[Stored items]
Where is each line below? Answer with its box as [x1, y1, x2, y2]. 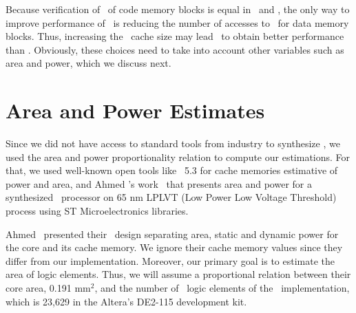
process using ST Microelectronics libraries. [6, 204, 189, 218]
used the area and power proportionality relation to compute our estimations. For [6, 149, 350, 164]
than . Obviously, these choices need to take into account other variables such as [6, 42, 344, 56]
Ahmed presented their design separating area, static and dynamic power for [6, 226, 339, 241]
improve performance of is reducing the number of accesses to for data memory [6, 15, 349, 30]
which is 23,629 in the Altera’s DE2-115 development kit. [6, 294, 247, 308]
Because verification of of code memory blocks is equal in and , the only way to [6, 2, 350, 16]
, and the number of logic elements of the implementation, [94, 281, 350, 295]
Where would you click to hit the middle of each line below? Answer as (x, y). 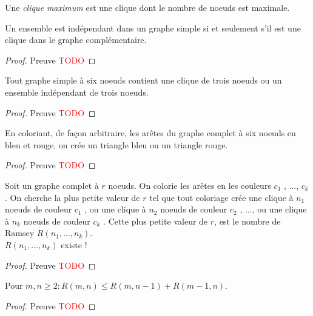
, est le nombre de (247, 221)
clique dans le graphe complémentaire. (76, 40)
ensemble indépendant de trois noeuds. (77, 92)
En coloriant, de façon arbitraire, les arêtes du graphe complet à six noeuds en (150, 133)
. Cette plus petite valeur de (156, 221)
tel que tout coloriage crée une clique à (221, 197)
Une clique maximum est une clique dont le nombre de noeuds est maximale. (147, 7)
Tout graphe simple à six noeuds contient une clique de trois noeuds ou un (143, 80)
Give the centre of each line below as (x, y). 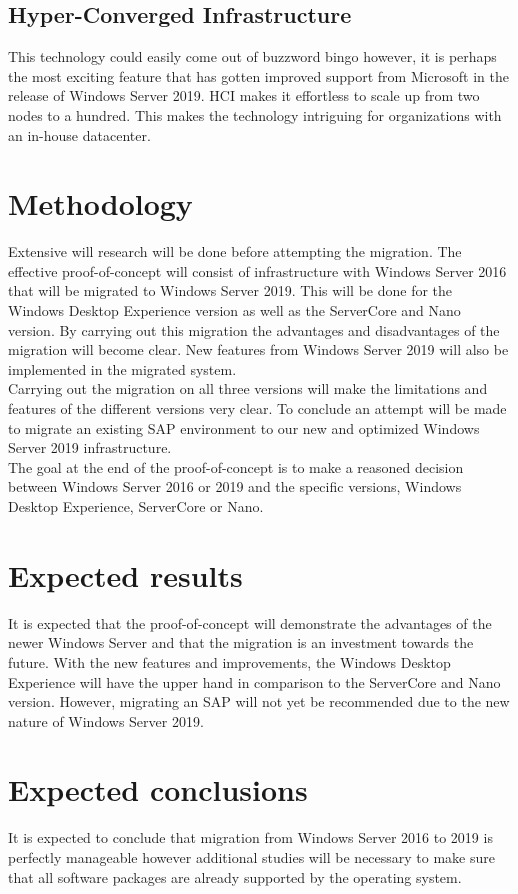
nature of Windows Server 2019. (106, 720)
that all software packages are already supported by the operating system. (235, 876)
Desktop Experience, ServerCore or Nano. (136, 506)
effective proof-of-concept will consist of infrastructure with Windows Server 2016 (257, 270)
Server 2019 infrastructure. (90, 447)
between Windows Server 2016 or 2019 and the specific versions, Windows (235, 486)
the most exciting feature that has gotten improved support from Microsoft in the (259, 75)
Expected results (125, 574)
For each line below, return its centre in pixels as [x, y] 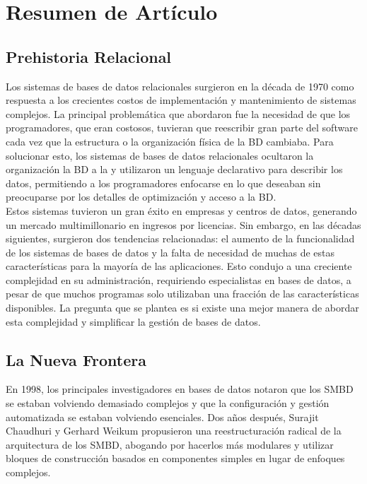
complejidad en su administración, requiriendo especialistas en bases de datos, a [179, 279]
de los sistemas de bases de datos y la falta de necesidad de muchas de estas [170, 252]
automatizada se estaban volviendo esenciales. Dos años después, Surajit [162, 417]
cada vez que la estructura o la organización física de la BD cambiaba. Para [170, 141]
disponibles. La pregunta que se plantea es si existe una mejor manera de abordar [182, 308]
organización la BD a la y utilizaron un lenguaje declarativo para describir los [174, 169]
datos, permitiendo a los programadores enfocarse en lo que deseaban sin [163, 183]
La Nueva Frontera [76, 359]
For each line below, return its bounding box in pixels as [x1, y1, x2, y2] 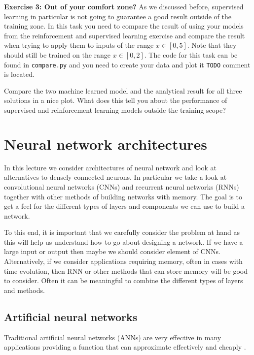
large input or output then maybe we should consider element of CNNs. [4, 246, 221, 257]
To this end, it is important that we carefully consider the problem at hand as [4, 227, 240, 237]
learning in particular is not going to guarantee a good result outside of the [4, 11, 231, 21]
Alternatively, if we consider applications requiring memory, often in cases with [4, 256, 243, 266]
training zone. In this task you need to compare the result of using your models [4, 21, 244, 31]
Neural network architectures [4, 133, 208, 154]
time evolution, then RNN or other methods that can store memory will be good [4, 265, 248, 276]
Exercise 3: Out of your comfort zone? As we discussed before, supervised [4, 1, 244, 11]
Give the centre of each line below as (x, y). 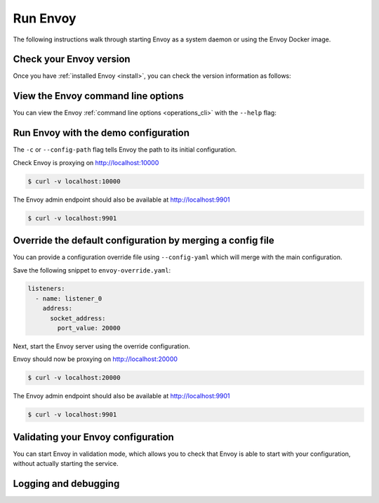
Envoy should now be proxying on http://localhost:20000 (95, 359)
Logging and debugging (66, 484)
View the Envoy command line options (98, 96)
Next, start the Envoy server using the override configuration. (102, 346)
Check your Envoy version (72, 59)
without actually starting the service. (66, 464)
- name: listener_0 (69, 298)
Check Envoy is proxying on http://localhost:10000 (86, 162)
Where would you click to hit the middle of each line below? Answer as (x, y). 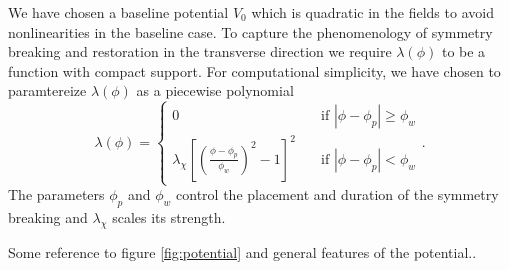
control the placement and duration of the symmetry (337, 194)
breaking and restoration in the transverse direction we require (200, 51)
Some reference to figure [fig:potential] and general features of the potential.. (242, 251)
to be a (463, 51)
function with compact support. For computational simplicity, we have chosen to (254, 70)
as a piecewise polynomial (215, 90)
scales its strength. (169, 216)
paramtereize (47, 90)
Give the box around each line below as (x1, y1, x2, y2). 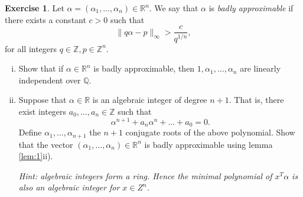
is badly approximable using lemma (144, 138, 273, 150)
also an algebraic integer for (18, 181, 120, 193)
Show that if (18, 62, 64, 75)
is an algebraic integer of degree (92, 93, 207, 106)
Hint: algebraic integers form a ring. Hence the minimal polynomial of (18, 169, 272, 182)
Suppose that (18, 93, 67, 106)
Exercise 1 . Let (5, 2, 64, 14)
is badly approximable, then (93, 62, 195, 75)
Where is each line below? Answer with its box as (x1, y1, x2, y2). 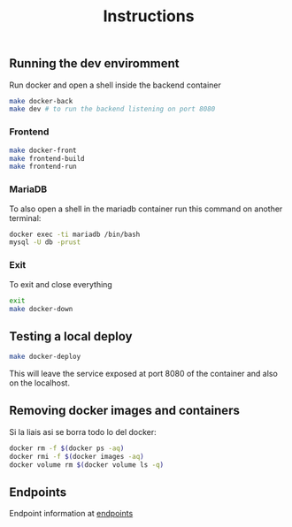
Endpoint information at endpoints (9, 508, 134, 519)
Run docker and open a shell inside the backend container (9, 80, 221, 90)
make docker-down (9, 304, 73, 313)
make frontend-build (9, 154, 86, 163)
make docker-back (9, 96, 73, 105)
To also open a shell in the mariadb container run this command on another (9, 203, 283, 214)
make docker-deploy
==
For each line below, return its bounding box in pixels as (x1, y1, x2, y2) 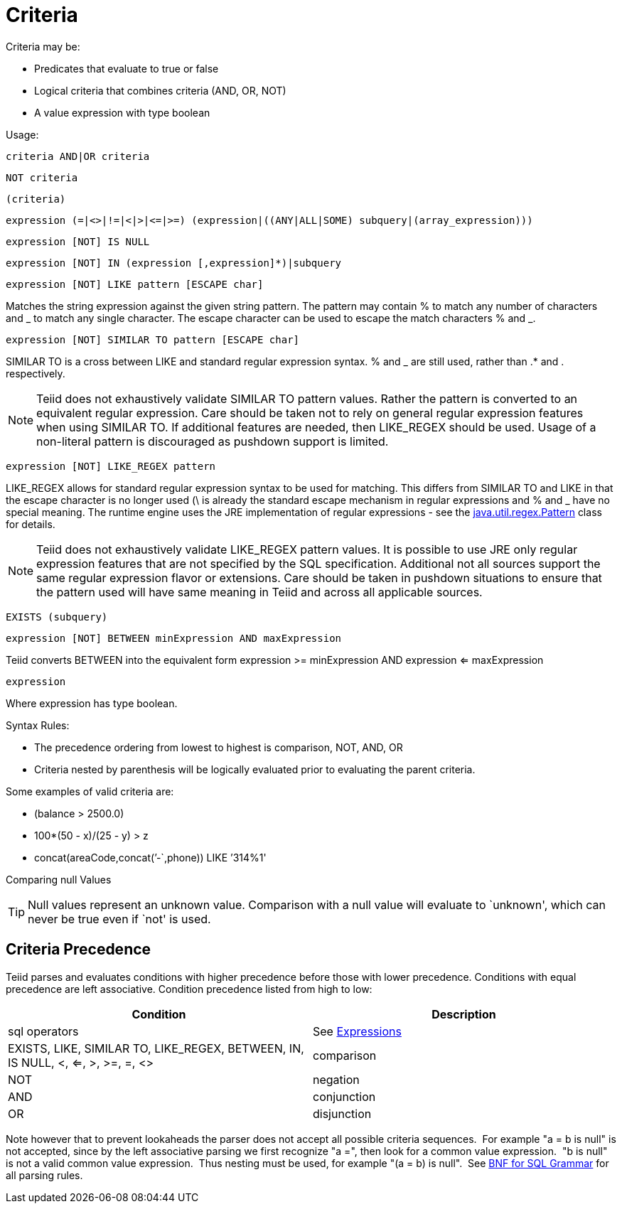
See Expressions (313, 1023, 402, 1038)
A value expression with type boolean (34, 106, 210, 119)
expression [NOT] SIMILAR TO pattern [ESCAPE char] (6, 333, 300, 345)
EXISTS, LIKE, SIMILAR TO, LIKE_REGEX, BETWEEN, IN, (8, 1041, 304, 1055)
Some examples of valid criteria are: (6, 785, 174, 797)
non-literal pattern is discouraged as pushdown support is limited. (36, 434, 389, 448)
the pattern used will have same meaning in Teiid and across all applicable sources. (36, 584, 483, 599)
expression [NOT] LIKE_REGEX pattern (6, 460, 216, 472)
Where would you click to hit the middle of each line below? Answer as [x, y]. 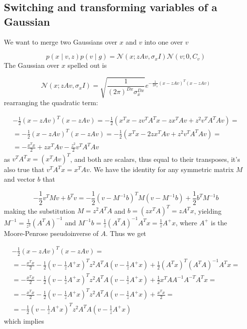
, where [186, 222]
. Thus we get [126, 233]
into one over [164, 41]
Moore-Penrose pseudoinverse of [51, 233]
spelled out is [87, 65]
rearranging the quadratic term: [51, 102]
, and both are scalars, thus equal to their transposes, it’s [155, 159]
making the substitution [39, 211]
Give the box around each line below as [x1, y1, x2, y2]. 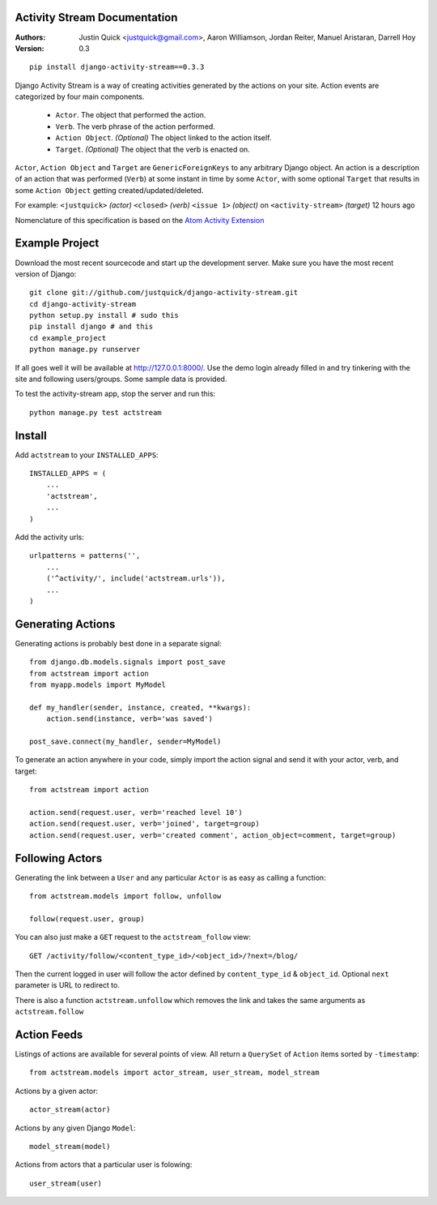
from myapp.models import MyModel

What needs to be done:
Across the entries above, work out how many lines include the string "shell", and report only that figure.

Exercise solution:
2